Le discipline , private degli elementi concettuali di base e del loro impianto storicistico (consapevole cioè dei nessi evolutivi dei metodi e dei problemi), si configurano come merce che si può acquisire indifferentemente in qualsiasi età dello sviluppo dell’individuo: la Storia, la Filosofia, l’Italiano svuotate della struttura spazio-temporale, vengano ridotte ad una astratta analisi di astratte problematiche; la Geografia, intesa come studio della relazione uomo-ambiente con un qui ed ora determinati, scompare per lasciare il posto ad illustrazioni da documentario di astratti scenari; la Matematica, privata dei suoi elementi logici, ridotta a puro calcolo operativo; lo studio del Latino e del Greco, giudicato inessenziale per la determinazione di un’intelligenza critica, limitato

solo a coloro che si interessano di antichistica. Questi sono solo esempi di un destino che riguarda tutte le discipline.
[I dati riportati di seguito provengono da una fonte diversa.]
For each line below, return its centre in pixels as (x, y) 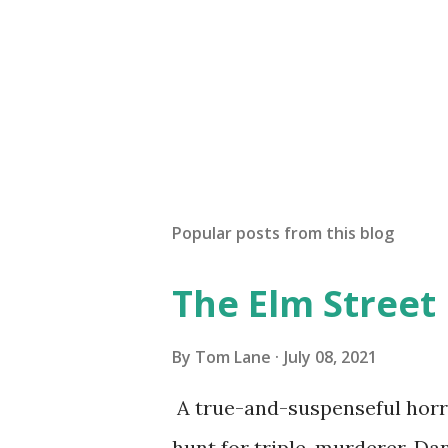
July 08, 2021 (330, 357)
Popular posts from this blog (283, 233)
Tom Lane (233, 357)
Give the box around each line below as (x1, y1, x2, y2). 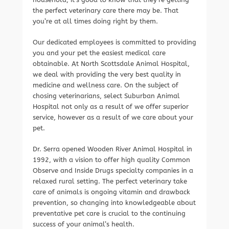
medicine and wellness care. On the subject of (33, 81, 178, 89)
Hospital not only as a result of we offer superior (33, 103, 189, 110)
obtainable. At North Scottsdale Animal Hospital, (33, 60, 190, 67)
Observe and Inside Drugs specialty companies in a (33, 167, 193, 174)
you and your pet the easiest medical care (33, 49, 166, 57)
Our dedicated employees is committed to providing (33, 38, 196, 46)
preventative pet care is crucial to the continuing (33, 210, 186, 217)
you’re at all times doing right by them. (33, 17, 158, 25)
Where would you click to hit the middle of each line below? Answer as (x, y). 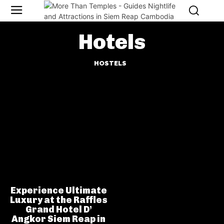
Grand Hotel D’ (58, 210)
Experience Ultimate (58, 191)
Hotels (112, 42)
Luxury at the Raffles (58, 200)
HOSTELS (110, 63)
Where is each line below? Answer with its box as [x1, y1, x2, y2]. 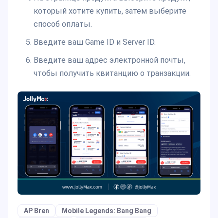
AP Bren [24, 207, 49, 215]
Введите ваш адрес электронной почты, [33, 55, 185, 65]
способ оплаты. [33, 19, 92, 29]
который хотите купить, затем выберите [33, 6, 186, 16]
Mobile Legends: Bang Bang [62, 207, 151, 215]
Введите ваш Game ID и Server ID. [33, 37, 156, 47]
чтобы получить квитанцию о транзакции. [33, 68, 191, 78]
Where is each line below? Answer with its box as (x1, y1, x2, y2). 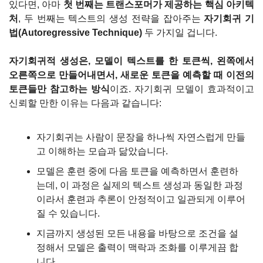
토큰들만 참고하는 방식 (9, 84, 110, 94)
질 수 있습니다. (36, 208, 100, 218)
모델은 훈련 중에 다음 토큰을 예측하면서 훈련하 (36, 166, 238, 176)
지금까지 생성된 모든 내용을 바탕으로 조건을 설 (36, 228, 238, 238)
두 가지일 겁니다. (142, 28, 217, 38)
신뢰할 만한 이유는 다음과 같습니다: (9, 98, 161, 108)
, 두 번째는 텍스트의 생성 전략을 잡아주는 (18, 14, 204, 23)
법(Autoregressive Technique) (9, 28, 142, 38)
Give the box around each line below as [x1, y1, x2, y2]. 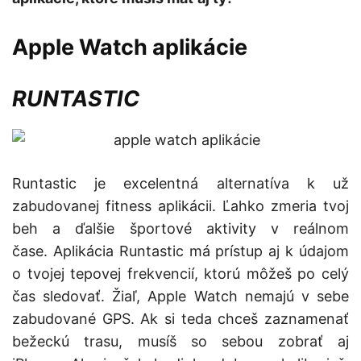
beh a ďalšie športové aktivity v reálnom [12, 220, 349, 238]
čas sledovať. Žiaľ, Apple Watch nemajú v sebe [12, 288, 349, 305]
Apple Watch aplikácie [12, 34, 247, 61]
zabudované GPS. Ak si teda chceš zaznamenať [12, 310, 349, 328]
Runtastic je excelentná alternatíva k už [12, 175, 349, 193]
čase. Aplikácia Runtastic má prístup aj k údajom [12, 243, 349, 260]
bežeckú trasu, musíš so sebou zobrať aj [12, 333, 349, 351]
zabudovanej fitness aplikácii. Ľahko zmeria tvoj [12, 197, 349, 215]
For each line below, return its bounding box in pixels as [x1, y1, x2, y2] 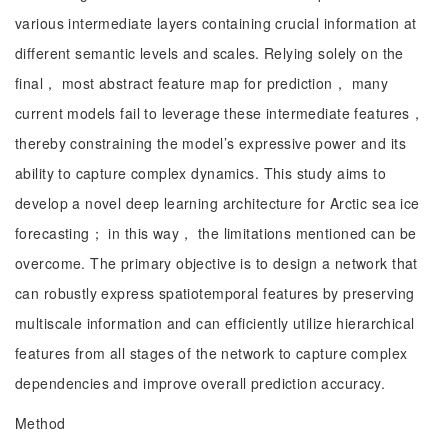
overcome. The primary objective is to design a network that [15, 253, 418, 273]
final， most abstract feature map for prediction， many [15, 73, 389, 93]
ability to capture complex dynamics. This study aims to [15, 163, 387, 183]
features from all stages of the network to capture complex [15, 343, 408, 363]
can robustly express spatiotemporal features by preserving [15, 283, 415, 303]
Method [15, 413, 66, 433]
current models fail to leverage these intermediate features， [15, 103, 425, 123]
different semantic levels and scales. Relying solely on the [15, 43, 404, 63]
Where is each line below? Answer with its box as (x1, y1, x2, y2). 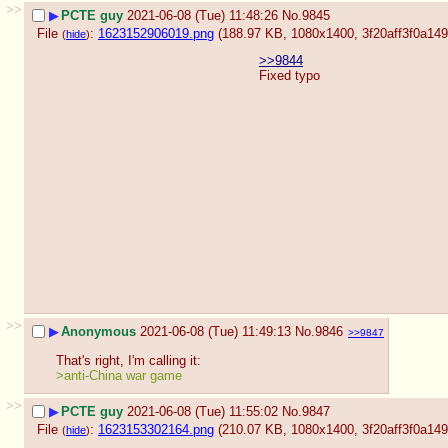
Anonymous (61, 324, 136, 340)
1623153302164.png (98, 421, 214, 437)
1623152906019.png (98, 25, 214, 41)
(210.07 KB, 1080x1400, (218, 421, 362, 437)
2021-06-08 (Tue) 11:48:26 (127, 8, 278, 24)
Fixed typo (259, 67, 320, 83)
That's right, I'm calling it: (56, 353, 201, 369)
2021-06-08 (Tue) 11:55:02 (127, 404, 278, 420)
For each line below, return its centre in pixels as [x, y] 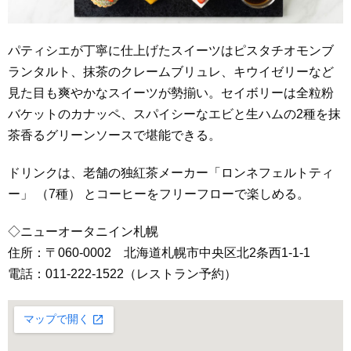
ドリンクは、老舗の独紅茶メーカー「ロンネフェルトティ [171, 172]
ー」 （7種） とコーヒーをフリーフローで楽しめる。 [159, 194]
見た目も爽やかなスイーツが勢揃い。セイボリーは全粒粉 [171, 93]
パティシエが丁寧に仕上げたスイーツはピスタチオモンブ [171, 51]
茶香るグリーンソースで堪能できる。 [114, 136]
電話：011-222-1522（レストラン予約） [122, 273]
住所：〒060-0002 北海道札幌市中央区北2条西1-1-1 [159, 252]
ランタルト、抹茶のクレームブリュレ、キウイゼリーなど [171, 72]
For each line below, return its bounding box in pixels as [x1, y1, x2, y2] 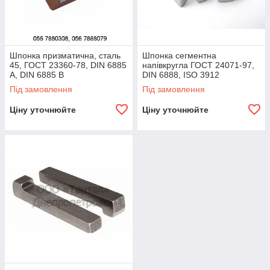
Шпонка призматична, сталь [10, 50, 121, 60]
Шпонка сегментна [142, 50, 216, 60]
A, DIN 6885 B [10, 69, 64, 80]
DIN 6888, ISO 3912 [142, 69, 219, 80]
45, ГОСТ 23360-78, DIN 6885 [10, 60, 127, 70]
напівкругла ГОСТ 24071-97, [142, 60, 254, 70]
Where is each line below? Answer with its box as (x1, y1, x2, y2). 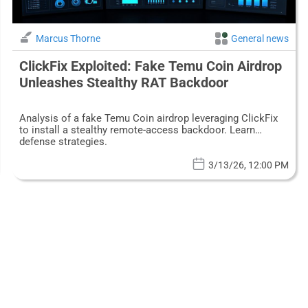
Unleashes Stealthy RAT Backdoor (19, 74, 228, 91)
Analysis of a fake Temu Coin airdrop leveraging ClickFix (19, 112, 278, 125)
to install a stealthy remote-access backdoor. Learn (19, 124, 255, 137)
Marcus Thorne (35, 33, 100, 45)
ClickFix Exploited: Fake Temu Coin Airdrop (19, 58, 282, 75)
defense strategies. (19, 135, 107, 148)
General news (231, 33, 289, 45)
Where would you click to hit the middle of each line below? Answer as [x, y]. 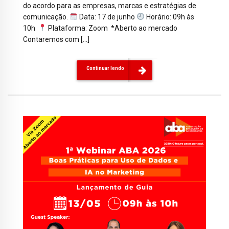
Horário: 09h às [169, 17]
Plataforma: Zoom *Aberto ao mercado [112, 28]
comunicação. [46, 17]
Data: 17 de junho [107, 17]
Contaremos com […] [56, 40]
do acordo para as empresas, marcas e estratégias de [110, 6]
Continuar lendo [105, 68]
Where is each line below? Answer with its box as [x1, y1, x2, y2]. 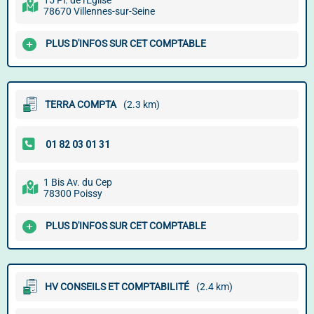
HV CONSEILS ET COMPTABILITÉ [45, 281, 189, 292]
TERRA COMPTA [45, 99, 116, 110]
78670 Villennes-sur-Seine [43, 6, 155, 17]
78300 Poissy [43, 188, 102, 199]
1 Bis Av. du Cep [43, 177, 112, 188]
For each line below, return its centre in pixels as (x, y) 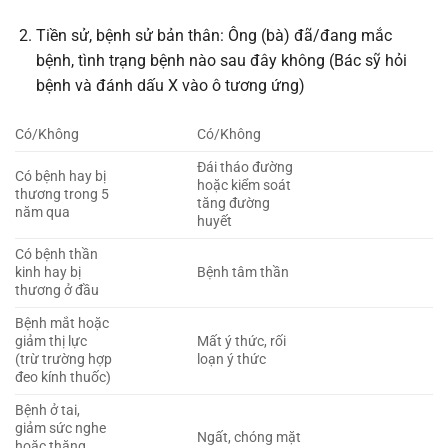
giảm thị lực (51, 341)
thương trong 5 (62, 194)
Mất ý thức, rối (242, 341)
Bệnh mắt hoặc (62, 323)
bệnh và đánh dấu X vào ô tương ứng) (170, 86)
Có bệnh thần (56, 254)
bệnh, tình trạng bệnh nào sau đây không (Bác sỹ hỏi (221, 61)
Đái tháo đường (245, 167)
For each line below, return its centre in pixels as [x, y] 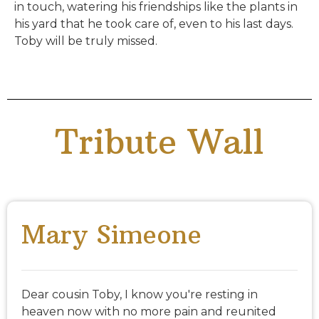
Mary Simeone [111, 235]
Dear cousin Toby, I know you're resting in [140, 295]
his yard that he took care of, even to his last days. [154, 23]
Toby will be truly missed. [86, 41]
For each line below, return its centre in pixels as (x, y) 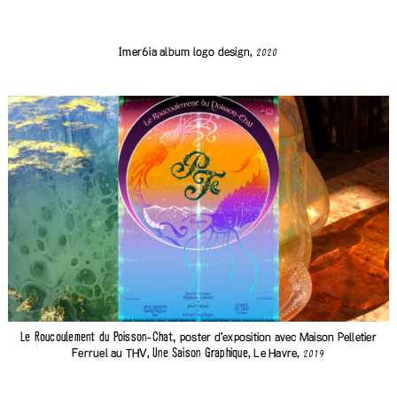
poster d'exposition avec (238, 338)
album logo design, (206, 52)
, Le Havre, (275, 354)
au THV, (130, 354)
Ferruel (90, 354)
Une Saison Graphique (200, 355)
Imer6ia (138, 52)
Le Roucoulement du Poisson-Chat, (99, 339)
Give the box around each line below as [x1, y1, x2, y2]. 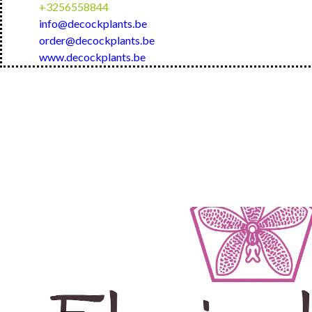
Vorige [97, 266, 125, 278]
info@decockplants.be [39, 17, 147, 30]
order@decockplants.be [39, 33, 155, 47]
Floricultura [85, 244, 175, 265]
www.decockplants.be [39, 50, 146, 63]
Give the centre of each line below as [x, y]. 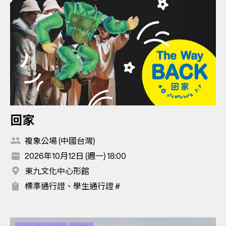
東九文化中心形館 [57, 171]
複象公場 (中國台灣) [60, 141]
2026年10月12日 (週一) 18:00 [75, 156]
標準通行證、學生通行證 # [72, 186]
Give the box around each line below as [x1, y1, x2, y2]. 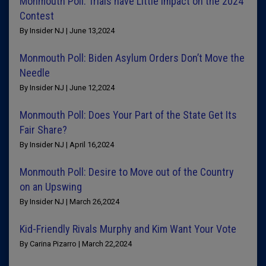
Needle [20, 66, 50, 79]
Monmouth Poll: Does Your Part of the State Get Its [20, 109, 237, 121]
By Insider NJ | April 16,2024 [20, 140, 114, 149]
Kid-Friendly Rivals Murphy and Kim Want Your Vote [20, 223, 236, 235]
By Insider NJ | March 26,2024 [20, 197, 119, 206]
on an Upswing [20, 180, 82, 193]
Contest [20, 9, 54, 22]
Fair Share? [20, 123, 67, 136]
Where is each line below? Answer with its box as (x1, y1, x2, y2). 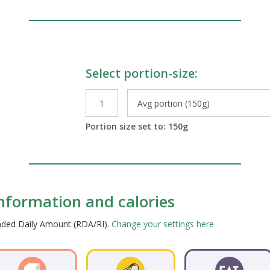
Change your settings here (111, 218, 214, 230)
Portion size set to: (85, 121, 168, 133)
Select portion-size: (85, 65, 198, 82)

E’ il concetto stesso di disciplina (cioè di campo epistemologico e semantico che si definisce a partire da un preciso apparato scientifico di indagine e di metodo) che lascia il campo a generiche definizioni di aree di sapere, dove ciò che conta non è l’assimilazione del processo di costruzione del sapere ma solo il suo esito finale spendibile come saper-fare e, questo sì, è vero e becero nozionismo.

Lo scollamento tra la riforma in atto e le necessità del Paese è testimoniato dalla natura verticistica e tecnicistica di tutta l’operazione: legittimo e necessario è che il potere politico indichi le tendenze e gli scenari delle grandi scelte, la direzione e il senso dei percorsi. Illegittimo e pernicioso è che ciò avvenga senza la considerazione e l’attenzione alla realtà e senza interagire, con un dibattito aperto e ricco di partecipazione, con tutte le componenti della società civile, analogo a quello che si costituì negli anni 60\70 e che vide la partecipazione appassionata di tutti i partiti democratici,dei sindacati, degli organismi confindustriali e di intellettuali del calibro di Don Milani, Sapegnao, Flora, Marchesi, Villari, Gozzer, Lodi, Lombardo Radice, Visalberghi, Codignola. Aver delegato a "tecnici" e "pedagogisti", sotto la guida di un gruppo di "intellettuali" impropriamente definiti "saggi", la responsabilità della riforma scolastica, ha significato aver spostato sul piano iperuranico di una improbabile scienza dell’educazione il problema serio e drammatico dell’emancipazione dell’uomo e della costruzione dei valori collettivi. Bisogna rivendicare la necessità che la scuola sia riformata con il concorso di chi sa cosa sia la scuola, cosa siano gli adolescenti, quali siano i reali problemi che – al di là dei facili sociologismi - stanno sotto la dispersione e la mortalità scolastica, quali sottendono e rendono problematici lo stesso apprendimento.

Nel denunciare l’impianto assolutamente astratto, prescientifico, demagogico e autoritaristico dell’attuale riforma, i Docenti del Liceo Classico "A. Pansini" di Napoli, insieme al loro Dirigente Scolastico,

chiedono

a tutti i lavoratori della scuola, agli intellettuali, ai docenti delle università, ai cittadini di leggere i documenti di riforma già approvati e quelli in discussione, di analizzarli e creare spazi di controinformazione e di elaborazione capaci di invertire dal basso la logica di questo processo in atto nella scuola italiana, per rimettere al centro delle riforme l’Uomo e non il mercato, le esigenze di realizzazione e di liberazione (dal bisogno, dall’ignoranza, dal ricatto sociale) di ogni individuo e non l’esigenza che il mercato a di uomini ad una sola dimensione.

Richiamano

l’attenzione della collettività sull’irrisolto problema che attraversa tutta la storia della scuola italiana e la cui soluzione è sollecitata dall’art. 3 della Costituzione: il problema di quanti, partendo da situazioni socioeconomiche e culturali inadeguate, si trovano nella scuola in situazione di obiettivo svantaggio. Costoro, in una scuola dedita al solo sapere operativo, troveranno sempre davanti a sé quanti, grazie alle migliori condizioni del loro ambiente, continueranno ad operare in quell’ orizzonte ricco di strumenti culturali che - seppure a fatica - solo la scuola sino ad oggi aveva assicurato, pur con tutti i suoi limiti e i suoi ritardi, comunque non più gravi di quelli delle altre scuole occidentali o delle altre istituzioni.